Fox and NASCAR have extended their current deal through 2022, meaning the Daytona 500 will remain on the net.
Biggest change from the existing pact is that Fox will receive new digital rights and can stream races beginning next year. It is unclear whether Fox would charge to view those races online.
Fox will also retain rights to 13 Sprint Cup Series point races, the NASCAR Sprint All-Star Race, the Daytona Shootout, the Duel at Daytona and the entire NASCAR Camping World Truck Series season.
This extension with Fox helps position the sport for future growth as NASCAR continues to be an anchor with one of the world’s largest and most influential media companies,” said NASCAR chairman-CEO Brian France.
“We’re extremely happy to have worked closely with Brian and his team at NASCAR over the last few months to expand and extend our relationship for what is without question the most popular motorsport in the country,” said Fox Sports Media Group toppers Eric Shanks and Randy Freer.

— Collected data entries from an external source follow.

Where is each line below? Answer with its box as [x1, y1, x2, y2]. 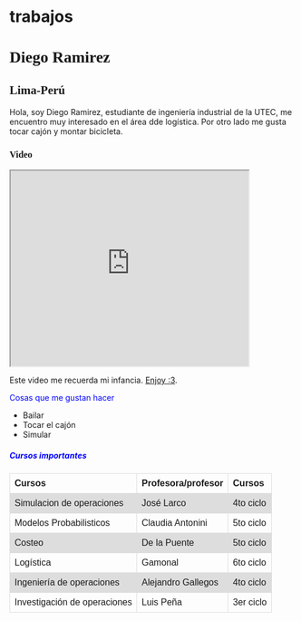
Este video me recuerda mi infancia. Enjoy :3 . [9, 374, 179, 386]
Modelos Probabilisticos [15, 518, 111, 529]
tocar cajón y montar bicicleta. [9, 126, 123, 137]
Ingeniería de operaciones [15, 577, 121, 588]
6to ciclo [232, 558, 267, 568]
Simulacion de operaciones [15, 498, 124, 509]
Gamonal [141, 558, 180, 568]
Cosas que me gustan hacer [9, 393, 115, 403]

When the new deal goes into effect in 2015, Fox will pay approximately $300 million per year, or $2.4 billion over the eight years. That’s a significant bump up from the $220 million Fox is currently paying.

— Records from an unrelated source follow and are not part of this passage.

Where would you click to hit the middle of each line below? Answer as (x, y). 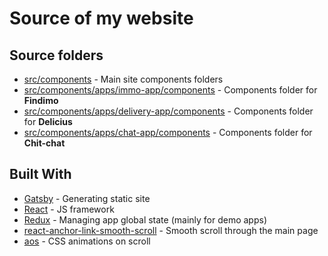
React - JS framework (69, 209)
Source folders (56, 55)
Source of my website (101, 18)
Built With (40, 174)
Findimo (41, 100)
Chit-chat (44, 143)
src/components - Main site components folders (123, 79)
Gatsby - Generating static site (87, 198)

Steve Herbst, NASCAR’s VP of broadcasting and productions, said it’s “too early to tell” if signing the Fox deal now will increase the likelihood of NASCAR reupping with ESPN and Turner before their respective deals end. He added that NASCAR signed on with Fox at this time because the deal was “too good to ignore and the increased rights to digital was attractive to us.”
The pay bump is good news to NASCAR, which has seen on-track attendance fall and ratings slip across Fox, ESPN and TNT. However, there are indications those numbers are beginning to tick back up.

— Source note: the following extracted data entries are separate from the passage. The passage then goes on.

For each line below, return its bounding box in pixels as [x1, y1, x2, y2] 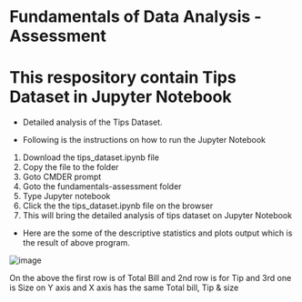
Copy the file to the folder [22, 162, 119, 173]
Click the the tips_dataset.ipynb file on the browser [22, 200, 214, 211]
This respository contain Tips [9, 67, 237, 88]
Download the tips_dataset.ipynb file [22, 152, 159, 163]
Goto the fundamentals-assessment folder [22, 181, 182, 192]
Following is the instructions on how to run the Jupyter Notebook [22, 135, 267, 146]
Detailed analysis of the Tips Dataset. [22, 116, 163, 128]
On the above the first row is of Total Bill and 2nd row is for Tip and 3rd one [9, 273, 292, 284]
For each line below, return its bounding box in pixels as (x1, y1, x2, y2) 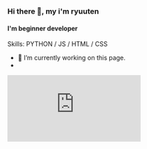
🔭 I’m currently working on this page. (17, 53, 126, 62)
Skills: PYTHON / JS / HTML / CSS (7, 40, 108, 48)
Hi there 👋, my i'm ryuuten (7, 6, 99, 16)
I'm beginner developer (7, 24, 78, 33)

The 2012 Daytona 500, which was shifted to a Monday primetime slot due to weather conditions, drew 13.7 million viewers and was the most-watched in Daytona 500 history. There is talk that the race could become a permanent primetime event, which would bring in new viewers who normally wouldn’t watch a NASCAR race on a weekend afternoon.
“Every year we look at the schedule and explore all options as it relates to race date and start times,” Herbst said.
Not beneficial to NASCAR, however, is that Fox has long been rumored to rebrand its racing-themed Speed cable outlet to make it more of a general entertainment net.
Also, in August NASCAR teamed with Spanish-language Fox Deportes for coverage of its Sprint Cup Series.